Herbert Simon, pionnier de l’intelligence artificielle
Herbert Simon a été un pionnier dans le domaine de l’intelligence artificielle, en créant avec Allen Newell les programmes Logic Theory Machine en 1956 et General Problem Solver (GPS) en 1957. Le GPS est l’une des premières méthodes mise au point pour séparer la stratégie de résolution de problèmes, des informations relatives à des problèmes particuliers. Les deux programmes ont été développés à l’aide du langage de traitement de l’information (IPL) sorti en 1956, dont Herbert Simon a participé à la mise au point. Donald Knuth a mentionné le développement du traitement des listes dans l’IPL, la liste chaînée (une structure de données en informatique) était initialement appelée « mémoire NSS » pour les initiales de ses inventeurs (Newell, Shaw et Simon).
En 1957, Simon a prédit que les échecs sur ordinateur dépasseraient les capacités humaines dans les dix ans, ce qui a en réalité pris une quarantaine d’années.

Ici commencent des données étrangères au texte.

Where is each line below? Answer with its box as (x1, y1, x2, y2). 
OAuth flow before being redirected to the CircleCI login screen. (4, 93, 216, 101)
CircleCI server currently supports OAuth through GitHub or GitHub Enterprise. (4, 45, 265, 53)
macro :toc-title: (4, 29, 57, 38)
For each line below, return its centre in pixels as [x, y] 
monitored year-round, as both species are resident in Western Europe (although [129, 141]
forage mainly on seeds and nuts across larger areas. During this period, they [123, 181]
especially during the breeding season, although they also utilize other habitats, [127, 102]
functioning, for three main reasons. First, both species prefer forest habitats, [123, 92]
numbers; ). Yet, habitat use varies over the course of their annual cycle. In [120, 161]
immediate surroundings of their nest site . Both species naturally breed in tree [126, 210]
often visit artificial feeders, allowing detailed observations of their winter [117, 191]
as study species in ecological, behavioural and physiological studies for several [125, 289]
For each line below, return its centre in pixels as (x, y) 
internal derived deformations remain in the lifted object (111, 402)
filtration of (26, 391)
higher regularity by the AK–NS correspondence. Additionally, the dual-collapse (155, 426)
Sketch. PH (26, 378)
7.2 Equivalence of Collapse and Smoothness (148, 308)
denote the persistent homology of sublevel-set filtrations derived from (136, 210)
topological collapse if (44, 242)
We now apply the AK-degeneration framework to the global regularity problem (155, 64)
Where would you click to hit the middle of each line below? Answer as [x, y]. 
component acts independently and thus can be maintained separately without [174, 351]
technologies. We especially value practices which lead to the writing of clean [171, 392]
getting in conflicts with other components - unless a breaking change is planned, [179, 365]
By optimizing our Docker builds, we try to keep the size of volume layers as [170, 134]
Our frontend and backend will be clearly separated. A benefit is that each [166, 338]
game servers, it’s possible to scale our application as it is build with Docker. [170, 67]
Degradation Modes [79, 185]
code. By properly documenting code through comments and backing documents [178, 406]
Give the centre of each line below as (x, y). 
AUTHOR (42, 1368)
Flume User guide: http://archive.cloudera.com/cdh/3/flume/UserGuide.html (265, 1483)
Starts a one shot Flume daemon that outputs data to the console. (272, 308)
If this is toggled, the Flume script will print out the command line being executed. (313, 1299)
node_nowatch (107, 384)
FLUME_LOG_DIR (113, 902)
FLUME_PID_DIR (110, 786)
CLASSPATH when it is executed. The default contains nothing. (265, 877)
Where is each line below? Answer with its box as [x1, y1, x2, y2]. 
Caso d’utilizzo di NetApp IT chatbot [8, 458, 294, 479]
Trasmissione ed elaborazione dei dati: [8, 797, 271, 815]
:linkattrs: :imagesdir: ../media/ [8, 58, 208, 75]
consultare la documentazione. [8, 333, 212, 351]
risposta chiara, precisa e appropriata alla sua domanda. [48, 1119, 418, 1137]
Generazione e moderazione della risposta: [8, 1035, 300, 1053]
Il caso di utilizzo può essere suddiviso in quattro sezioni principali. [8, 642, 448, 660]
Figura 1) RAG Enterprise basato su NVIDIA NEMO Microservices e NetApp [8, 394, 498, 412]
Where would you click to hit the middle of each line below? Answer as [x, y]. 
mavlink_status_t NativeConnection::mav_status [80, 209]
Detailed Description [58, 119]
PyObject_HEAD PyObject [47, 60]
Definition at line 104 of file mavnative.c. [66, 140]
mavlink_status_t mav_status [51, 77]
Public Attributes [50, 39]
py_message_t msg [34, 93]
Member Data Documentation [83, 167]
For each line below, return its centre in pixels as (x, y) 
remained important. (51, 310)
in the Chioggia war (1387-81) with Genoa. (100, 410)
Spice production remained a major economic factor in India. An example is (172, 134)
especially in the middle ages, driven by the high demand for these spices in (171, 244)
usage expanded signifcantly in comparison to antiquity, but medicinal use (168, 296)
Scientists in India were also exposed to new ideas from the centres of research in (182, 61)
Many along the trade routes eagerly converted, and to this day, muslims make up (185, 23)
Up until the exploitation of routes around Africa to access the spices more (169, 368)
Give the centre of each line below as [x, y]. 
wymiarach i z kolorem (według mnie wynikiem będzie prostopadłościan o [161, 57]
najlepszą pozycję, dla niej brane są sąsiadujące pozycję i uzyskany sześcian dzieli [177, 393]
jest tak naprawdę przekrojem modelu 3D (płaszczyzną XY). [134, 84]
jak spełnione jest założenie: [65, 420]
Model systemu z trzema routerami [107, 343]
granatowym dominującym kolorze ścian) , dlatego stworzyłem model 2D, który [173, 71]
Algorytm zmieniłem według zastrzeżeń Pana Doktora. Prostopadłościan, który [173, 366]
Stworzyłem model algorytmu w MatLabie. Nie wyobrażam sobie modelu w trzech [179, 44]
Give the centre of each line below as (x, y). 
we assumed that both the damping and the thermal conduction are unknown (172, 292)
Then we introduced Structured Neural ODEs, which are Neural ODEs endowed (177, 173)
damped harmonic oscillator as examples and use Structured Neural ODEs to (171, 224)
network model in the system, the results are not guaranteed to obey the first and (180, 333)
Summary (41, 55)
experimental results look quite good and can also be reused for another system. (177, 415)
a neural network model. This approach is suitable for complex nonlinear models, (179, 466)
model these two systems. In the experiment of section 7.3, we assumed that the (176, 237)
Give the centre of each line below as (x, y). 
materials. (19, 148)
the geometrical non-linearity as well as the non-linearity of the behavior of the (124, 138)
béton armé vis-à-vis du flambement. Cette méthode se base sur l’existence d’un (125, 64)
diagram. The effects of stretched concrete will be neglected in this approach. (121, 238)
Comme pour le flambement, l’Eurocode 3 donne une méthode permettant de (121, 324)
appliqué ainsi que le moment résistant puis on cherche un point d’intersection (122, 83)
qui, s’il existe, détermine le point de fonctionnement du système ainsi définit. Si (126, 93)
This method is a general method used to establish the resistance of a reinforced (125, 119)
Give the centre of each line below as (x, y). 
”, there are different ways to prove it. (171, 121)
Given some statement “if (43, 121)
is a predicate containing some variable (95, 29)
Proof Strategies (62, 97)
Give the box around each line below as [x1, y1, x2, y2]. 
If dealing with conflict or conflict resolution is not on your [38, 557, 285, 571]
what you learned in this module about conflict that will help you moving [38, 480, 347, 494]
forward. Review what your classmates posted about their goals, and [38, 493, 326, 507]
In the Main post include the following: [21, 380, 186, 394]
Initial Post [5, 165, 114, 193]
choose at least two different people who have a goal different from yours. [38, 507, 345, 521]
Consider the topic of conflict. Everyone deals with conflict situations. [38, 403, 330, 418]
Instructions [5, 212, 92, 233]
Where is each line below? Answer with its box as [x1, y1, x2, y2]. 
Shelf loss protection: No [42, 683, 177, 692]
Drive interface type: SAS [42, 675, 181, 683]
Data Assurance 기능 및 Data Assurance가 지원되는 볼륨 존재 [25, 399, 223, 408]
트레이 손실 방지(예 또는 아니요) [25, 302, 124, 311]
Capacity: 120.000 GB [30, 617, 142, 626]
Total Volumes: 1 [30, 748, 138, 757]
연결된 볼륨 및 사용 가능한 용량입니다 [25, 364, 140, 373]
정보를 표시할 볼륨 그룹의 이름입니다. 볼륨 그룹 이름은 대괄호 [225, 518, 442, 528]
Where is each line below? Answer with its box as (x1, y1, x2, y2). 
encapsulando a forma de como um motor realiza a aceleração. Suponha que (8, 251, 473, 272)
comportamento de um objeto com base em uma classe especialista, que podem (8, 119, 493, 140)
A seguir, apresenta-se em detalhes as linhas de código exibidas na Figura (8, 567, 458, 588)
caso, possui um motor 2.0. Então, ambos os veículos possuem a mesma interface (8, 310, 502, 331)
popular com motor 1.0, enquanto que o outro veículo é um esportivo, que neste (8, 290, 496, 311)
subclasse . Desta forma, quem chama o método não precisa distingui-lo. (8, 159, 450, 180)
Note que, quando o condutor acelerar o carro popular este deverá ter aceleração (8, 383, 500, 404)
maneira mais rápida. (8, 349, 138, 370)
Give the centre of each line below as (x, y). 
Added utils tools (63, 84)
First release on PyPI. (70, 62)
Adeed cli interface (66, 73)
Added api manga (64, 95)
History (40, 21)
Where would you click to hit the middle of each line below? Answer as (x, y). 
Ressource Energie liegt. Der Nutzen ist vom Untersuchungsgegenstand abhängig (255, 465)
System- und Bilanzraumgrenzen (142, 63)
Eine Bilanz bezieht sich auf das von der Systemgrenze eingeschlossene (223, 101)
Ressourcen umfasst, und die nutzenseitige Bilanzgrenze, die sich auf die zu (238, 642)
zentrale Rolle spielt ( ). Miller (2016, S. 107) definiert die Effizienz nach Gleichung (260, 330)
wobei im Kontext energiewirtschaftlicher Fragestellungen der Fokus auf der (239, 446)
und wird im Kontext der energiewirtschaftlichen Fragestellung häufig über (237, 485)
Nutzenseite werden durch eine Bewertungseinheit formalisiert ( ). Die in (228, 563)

Il a également prédit, en 1965, que les machines seraient capables de faire n’importe quel travail d’un humain, et cela, dans les vingt ans, ce qui ne s’est finalement pas produit.
Au début des années 1960, le psychologue américain Ulric Neisser a affirmé que si les machines étaient capables de reproduire des comportements de « cognition froide » tels que le raisonnement, la planification, la perception et la décision, elles ne pourraient cependant jamais reproduire des comportements de « cognition chaude » tels que la douleur, le plaisir, le désir, ainsi que d’autres émotions. Herbert Simon a répondu aux propos de Neisser en 1963 en écrivant un article sur la cognition émotionnelle (qu’il a ensuite mis à jour en 1967).
Simon a également collaboré avec James G. March sur plusieurs travaux sur la théorie des organisations, discipline qui étudie les organisations (autant marchandes, que non-marchandes), dans toutes leurs diversités (comme par exemple les entreprises, administrations, associations, syndicats, hôpitaux, etc). Le but est d’analyser leur fonctionnement, structure et développement afin de mieux les comprendre, et si cela est nécessaire, proposer des corrections ou des améliorations.
Avec le chercheur américain Allen Newell, Herbert Simon a développé une théorie visant à simuler le comportement humain en matière de résolution de problèmes à l’aide de règles de production. L’étude de la résolution de problèmes humains nécessitait de nouveaux types de mesures humaines, ce qui l’a amené à développer la technique expérimentale de l’analyse du protocole verbal. Simon s’intéressait au rôle de la connaissance dans l’expertise. Il a déclaré que pour devenir un expert sur un sujet, il fallait environ dix ans d’expérience et il a estimé que l’expertise était le résultat de l’apprentissage d’environ 50 000 éléments d’information. Cela signifie par exemple qu’un expert en échecs a appris environ 50 000 morceaux ou modèles de positions d’échecs.